Your objective
The listing that follows must be retyped exactly, without its pictures.

((

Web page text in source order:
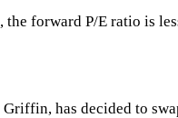
forward P/E ratio is
has decided to
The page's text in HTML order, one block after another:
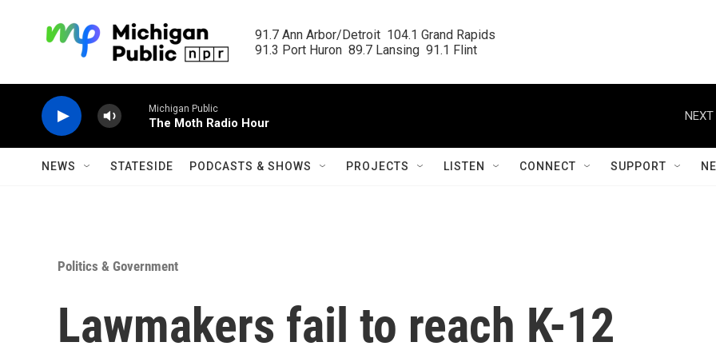
91.7 Ann Arbor/Detroit  104.1 Grand Rapids
91.3 Port Huron  89.7 Lansing  91.1 Flint
Michigan Public
The Moth Radio Hour
NEXT
NEWS STATESIDE PODCASTS & SHOWS PROJECTS LISTEN CONNECT SUPPORT
Politics & Government
Lawmakers fail to reach K-12
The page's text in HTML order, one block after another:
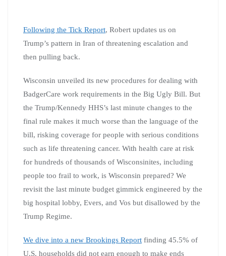
Following the Tick Report, Robert updates us on
Trump’s pattern in Iran of threatening escalation and
then pulling back.
Wisconsin unveiled its new procedures for dealing with
BadgerCare work requirements in the Big Ugly Bill. But
the Trump/Kennedy HHS’s last minute changes to the
final rule makes it much worse than the language of the
bill, risking coverage for people with serious conditions
such as life threatening cancer. With health care at risk
for hundreds of thousands of Wisconsinites, including
people too frail to work, is Wisconsin prepared? We
revisit the last minute budget gimmick engineered by the
big hospital lobby, Evers, and Vos but disallowed by the
Trump Regime.
We dive into a new Brookings Report finding 45.5% of
U.S. households did not earn enough to make ends
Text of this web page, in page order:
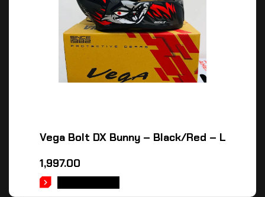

))

Solution
Web page text in source order:
forward P/E ratio is
has decided to
The page's text in HTML order, one block after another:
91.7 Ann Arbor/Detroit  104.1 Grand Rapids
91.3 Port Huron  89.7 Lansing  91.1 Flint
Michigan Public
The Moth Radio Hour
NEXT
NEWS STATESIDE PODCASTS & SHOWS PROJECTS LISTEN CONNECT SUPPORT
Politics & Government
Lawmakers fail to reach K-12
The page's text in HTML order, one block after another:
Following the Tick Report, Robert updates us on
Trump’s pattern in Iran of threatening escalation and
then pulling back.
Wisconsin unveiled its new procedures for dealing with
BadgerCare work requirements in the Big Ugly Bill. But
the Trump/Kennedy HHS’s last minute changes to the
final rule makes it much worse than the language of the
bill, risking coverage for people with serious conditions
such as life threatening cancer. With health care at risk
for hundreds of thousands of Wisconsinites, including
people too frail to work, is Wisconsin prepared? We
revisit the last minute budget gimmick engineered by the
big hospital lobby, Evers, and Vos but disallowed by the
Trump Regime.
We dive into a new Brookings Report finding 45.5% of
U.S. households did not earn enough to make ends
Text of this web page, in page order:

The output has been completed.